Dennoch träumen hochmobile Menschen immer noch von einem Einfamilienhaus. Weshalb eigentlich? Dahinter steckt die wohl tief in uns verwurzelte patriarchale Idee, ein eigenes Stück Land mit der Familie zu besetzen, zu bebauen, zu bewirtschaften und an seine Kinder weitergeben zu können. Heute verbinden wir mit dem eigenen Traumhaus auch die Wunschvorstellung, uns darin zu verwirklichen und dort bis zum Lebensende glücklich zu sein.

Und – macht ein Eigenheim glücklich? Der Wunsch ist nach wie vor gross. Wir wissen, dass Einfamilienhäuser mehr als die Hälfte ­aller Gebäude mit Wohnnutzung darstellen. Viele machen den Denkfehler, dass sie sich ausserhalb der Stadt zwar ein Bio-Öko-Minergiehaus bauen, dann aber mit zwei Autos zur Arbeit, zur Schule oder zum Einkaufszen­trum fahren. Wenn wir wirklich nachhaltig wohnen wollen, sollten wir in Richtung qualitätvoll verdichtetes Wohnen denken.

Haben Sie ein konkretes ­Beispiel? Nun, wir alle schwärmen von Paris, New York oder Amsterdam. Warum? Weil es diese Städte über die Geschichte geschafft haben, mit hoher baulicher Dichte und einer geschlossenen Architektur ein qualitativ hochwertiges Ensemble herzustellen. Deshalb ist es wichtig, dass wir in grösseren kompakten Einheiten, in Quartieren planen und Nachbarschaften mitdenken. Es braucht klare Quartierzentren, Plätze und Parks und eine intelligente Nutzung von Erdgeschossen.

Was verstehen Sie unter intelligenter Nutzung? Erdgeschossnutzungen sollten im besten Fall Lebendigkeit ­herstellen, damit das Quartier als solches überhaupt funktioniert. Im Zeitalter von Onlineshopping und Megaeinkaufszentren haben es kleine Quartiergeschäfte, Dienstleistungen und Cafés aber sehr schwer.

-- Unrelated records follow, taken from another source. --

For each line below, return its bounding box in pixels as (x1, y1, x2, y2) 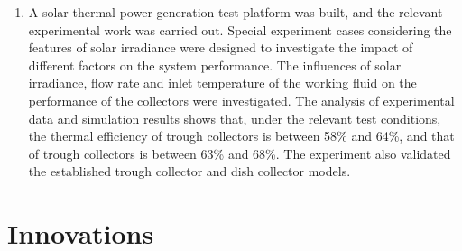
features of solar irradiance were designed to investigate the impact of (28, 38, 413, 57)
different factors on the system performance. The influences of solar (28, 55, 402, 74)
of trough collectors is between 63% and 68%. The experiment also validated (28, 144, 451, 163)
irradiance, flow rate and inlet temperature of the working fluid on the (28, 73, 417, 92)
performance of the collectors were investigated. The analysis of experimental (28, 90, 455, 109)
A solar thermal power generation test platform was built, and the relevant (28, 3, 443, 21)
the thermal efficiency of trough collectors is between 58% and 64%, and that (28, 126, 455, 145)
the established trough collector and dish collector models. (28, 162, 351, 181)

Was gibt es für Alternativen? Ich könnte mir vorstellen, dass man in den Erdgeschossen Dienstleistungen unterbringt, die eine älter werdende Gesellschaft braucht. Spitex, eine Bibliothek, Fusspflege, Tai-Chi. In New York gibt es Sharing Office Spaces, also geteilte Büroräume, die man per App findet und in denen man sich spontan anmelden kann.

Wie smart werden wir in zwanzig Jahren wohnen? Sie meinen, ob unsere Kühlschränke Essen selber online bestellen und ein virtueller Butler das Licht anknipst und uns fragt, wie der Tag war, wenn wir nach Hause kommen? Das wird es sicher geben, aber es wird lange nicht für alle erschwinglich und attraktiv sein.

Welche Entwicklungen halten Sie für wirklich smart? Zum Beispiel solche, die Heizung und Lüftung so intelligent steuern, dass möglichst wenig Energie verbraucht wird und das Ganze dennoch benutzerfreundlich bleibt. Das heisst, dass ich zum Beispiel zwischendurch auch mal das Fenster aufmachen kann. Ich fände es auch smart, Materialien zu entwickeln, die es erlaubten, ohne Steckdosen und Kabel auszukommen. Damit ich zum Beispiel die Lampe irgendwo hinstellen kann und sie kabellos wohnliches Licht liefert.

Wann macht Wohnen glücklich? Kürzlich haben wir an der ETH eine Konferenz zu «Wohnen in sich entwickelnden Ländern des globalen Südens» veranstaltet. Was Menschen dort gern hätten, ist für uns völlig selbstverständlich. Und ich spreche nicht von der Waschmaschine oder vom Staubsauger.

Sondern? Von Sicherheit. In vielen Ländern verlieren Menschen von einem Tag auf den anderen ihre Bleibe und müssen ihre Wohnung oder ihr Haus verlassen. Kein Vertrag oder Rechtswesen hilft ihnen. Sicherheit im Wohnverhältnis und die Einbettung in ein nachbarschaftliches gesundes Umfeld sind das Wichtigste zum glücklichen Wohnen.